-
Notifications
You must be signed in to change notification settings - Fork 15.5k
Description
| Bugzilla Link | 37240 |
| Version | trunk |
| OS | All |
| Blocks | #37076 |
| Reporter | LLVM Bugzilla Contributor |
| CC | @Arnaud-de-Grandmaison-ARM,@francisvm,@froydnj,@hiraditya,@jmorse,@OCHyams,@pogo59,@smithp35,@yuanfang-chen |
Extended Description
When -g (or just -gline-tables-only) is passed to clang, CFI_INSTRUCTIONs are added to the function prologue by the Prologue/Epilogue insertion pass. These instructions act as scheduling region barriers when the PostRA scheduler is run. This can lead to different schedules for the prologue block, which can further lead to differences in tail merging/duplication.
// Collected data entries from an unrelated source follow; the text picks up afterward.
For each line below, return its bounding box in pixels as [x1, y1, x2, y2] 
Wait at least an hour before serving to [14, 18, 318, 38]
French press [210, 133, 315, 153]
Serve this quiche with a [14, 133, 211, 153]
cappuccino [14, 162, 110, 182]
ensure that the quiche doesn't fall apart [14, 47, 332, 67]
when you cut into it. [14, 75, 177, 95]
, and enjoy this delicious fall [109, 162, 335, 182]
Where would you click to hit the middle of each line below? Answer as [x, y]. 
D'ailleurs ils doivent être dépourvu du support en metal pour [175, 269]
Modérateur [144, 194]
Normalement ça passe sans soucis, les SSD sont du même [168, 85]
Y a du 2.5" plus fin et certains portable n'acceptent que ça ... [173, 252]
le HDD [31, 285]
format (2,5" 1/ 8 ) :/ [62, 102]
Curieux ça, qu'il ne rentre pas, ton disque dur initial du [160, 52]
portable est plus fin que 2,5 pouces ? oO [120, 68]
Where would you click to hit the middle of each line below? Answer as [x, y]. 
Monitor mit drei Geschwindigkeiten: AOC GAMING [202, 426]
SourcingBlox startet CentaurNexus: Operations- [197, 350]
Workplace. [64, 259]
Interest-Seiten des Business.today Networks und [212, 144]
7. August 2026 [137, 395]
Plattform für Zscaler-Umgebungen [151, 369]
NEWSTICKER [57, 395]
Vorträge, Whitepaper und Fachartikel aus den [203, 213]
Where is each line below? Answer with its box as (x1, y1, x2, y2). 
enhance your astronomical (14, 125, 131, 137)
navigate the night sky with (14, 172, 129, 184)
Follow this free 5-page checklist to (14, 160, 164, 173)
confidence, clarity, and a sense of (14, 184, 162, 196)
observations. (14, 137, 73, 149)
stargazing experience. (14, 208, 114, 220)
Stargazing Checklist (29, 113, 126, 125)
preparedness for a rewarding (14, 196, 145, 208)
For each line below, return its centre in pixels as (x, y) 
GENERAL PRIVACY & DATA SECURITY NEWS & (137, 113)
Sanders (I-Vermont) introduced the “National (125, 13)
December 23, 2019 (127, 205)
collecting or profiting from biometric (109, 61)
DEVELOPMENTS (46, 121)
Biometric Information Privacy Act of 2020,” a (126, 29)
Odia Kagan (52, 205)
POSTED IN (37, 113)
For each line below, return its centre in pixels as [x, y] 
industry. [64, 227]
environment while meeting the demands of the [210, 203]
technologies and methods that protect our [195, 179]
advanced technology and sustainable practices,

A simple example the illustrates the problem:
target triple = "aarch64-linux-gnu"
@X1 = global i32 0, align 4
@X2 = global i32 0, align 4
@X3 = global i32 0, align 4
@X4 = global i32 0, align 4
define void @test(i32 %i) #0 {
entry:
%0 = load i32, i32* @X1, align 4
%x1 = add i32 %0, 1
%x2 = add i32 %0, 2
%x3 = add i32 %0, 3
%x4 = add i32 %0, 4
tail call void @foo()
store i32 %x1, i32* @X1, align 4
store i32 %x2, i32* @X2, align 4
store i32 %x3, i32* @X3, align 4
store i32 %x4, i32* @X4, align 4
ret void
}
declare void @foo()
attributes #0 = { nounwind }
!llvm.dbg.cu = !{#0}
!llvm.module.flags = !{#3, !4, !5}
!0 = distinct !DICompileUnit(language: DW_LANG_C99, file: !1, producer: "clang version 7.0.0 (trunk 330790) (llvm/trunk 330787)", isOptimized: true, runtimeVersion: 0, emissionKind: LineTablesOnly, enums: !2)
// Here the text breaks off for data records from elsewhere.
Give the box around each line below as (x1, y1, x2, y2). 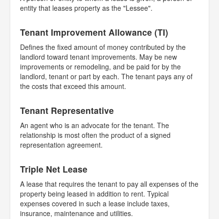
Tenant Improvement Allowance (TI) (20, 26, 168, 38)
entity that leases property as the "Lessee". (20, 3, 153, 13)
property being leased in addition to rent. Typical (20, 189, 169, 198)
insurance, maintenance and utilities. (20, 208, 133, 218)
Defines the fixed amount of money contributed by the (20, 42, 186, 52)
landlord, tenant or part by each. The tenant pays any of (20, 71, 193, 81)
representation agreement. (20, 140, 105, 150)
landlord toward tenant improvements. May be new (20, 52, 177, 62)
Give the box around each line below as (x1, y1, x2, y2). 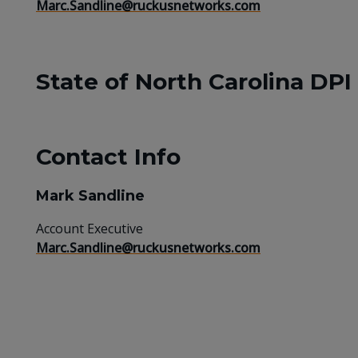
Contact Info (36, 142, 181, 170)
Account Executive (36, 219, 143, 237)
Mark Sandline (36, 186, 145, 205)
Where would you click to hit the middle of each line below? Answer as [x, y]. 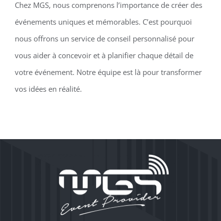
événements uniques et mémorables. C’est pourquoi [103, 21]
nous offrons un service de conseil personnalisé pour [104, 38]
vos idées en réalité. [48, 89]
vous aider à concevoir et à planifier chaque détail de [104, 55]
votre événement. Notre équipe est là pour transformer [108, 72]
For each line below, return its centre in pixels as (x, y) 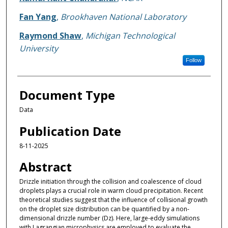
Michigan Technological (130, 36)
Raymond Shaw (50, 36)
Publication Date (70, 131)
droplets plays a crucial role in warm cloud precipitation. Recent (111, 191)
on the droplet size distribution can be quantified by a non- (104, 209)
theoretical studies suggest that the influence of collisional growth (113, 200)
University (38, 49)
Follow (193, 60)
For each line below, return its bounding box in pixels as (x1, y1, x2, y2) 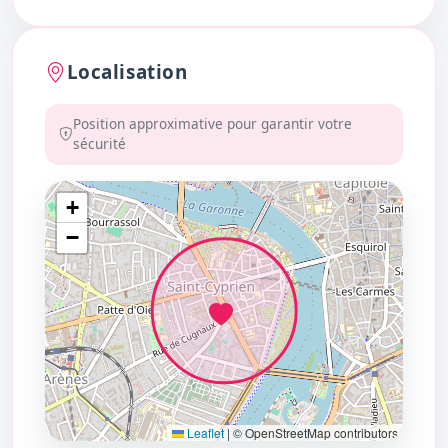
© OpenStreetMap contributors (230, 423, 398, 441)
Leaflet (184, 423, 224, 441)
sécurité (72, 134, 126, 154)
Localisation (66, 58, 188, 85)
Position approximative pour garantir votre (72, 114, 352, 134)
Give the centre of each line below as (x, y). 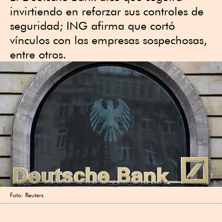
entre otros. (38, 54)
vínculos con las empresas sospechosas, (109, 40)
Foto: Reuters (27, 195)
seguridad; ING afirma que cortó (92, 26)
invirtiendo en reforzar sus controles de (107, 11)

!1 = !DIFile(filename: "test.c", directory: "")
!2 = !{}
!3 = !{i32 2, !"Dwarf Version", i32 4}
!4 = !{i32 2, !"Debug Info Version", i32 3}
!5 = !{i32 1, !"wchar_size", i32 4}
when compiled as is (i.e. with debug info), produces the following code:
stp x23, x22, [sp, #-48]! // 8-byte Folded Spill
stp x21, x20, [sp, #​16] // 8-byte Folded Spill
stp x19, x30, [sp, #​32] // 8-byte Folded Spill
.cfi_def_cfa_offset 48
.cfi_offset w30, -8
.cfi_offset w19, -16
.cfi_offset w20, -24
.cfi_offset w21, -32
.cfi_offset w22, -40
.cfi_offset w23, -48
adrp x19, X1
ldr w8, [x19, :lo12:X1]
add w20, w8, #​1 // =1
add w21, w8, #​2 // =2
add w22, w8, #​3 // =3
add w23, w8, #​4 // =4
bl foo
adrp x8, X2
str w20, [x19, :lo12:X1]
str w21, [x8, :lo12:X2]
ldp x19, x30, [sp, #​32] // 8-byte Folded Reload
ldp x21, x20, [sp, #​16] // 8-byte Folded Reload
adrp x9, X3
adrp x10, X4
str w22, [x9, :lo12:X3]
str w23, [x10, :lo12:X4]
ldp x23, x22, [sp], #​48 // 8-byte Folded Reload
ret
but when the debug metadata is commented out, it produces the following code instead:
stp x23, x22, [sp, #-48]! // 8-byte Folded Spill
stp x19, x30, [sp, #​32] // 8-byte Folded Spill
adrp x19, X1
ldr w8, [x19, :lo12:X1]
stp x21, x20, [sp, #​16] // 8-byte Folded Spill
add w20, w8, #​1 // =1
add w21, w8, #​2 // =2
add w22, w8, #​3 // =3
add w23, w8, #​4 // =4
bl foo
adrp x8, X2
str w20, [x19, :lo12:X1]
str w21, [x8, :lo12:X2]
ldp x19, x30, [sp, #​32] // 8-byte Folded Reload
ldp x21, x20, [sp, #​16] // 8-byte Folded Reload
adrp x9, X3
adrp x10, X4
str w22, [x9, :lo12:X3]
str w23, [x10, :lo12:X4]
ldp x23, x22, [sp], #​48 // 8-byte Folded Reload
ret
Note the different position in the schedule of the first adrp and ldr instructions.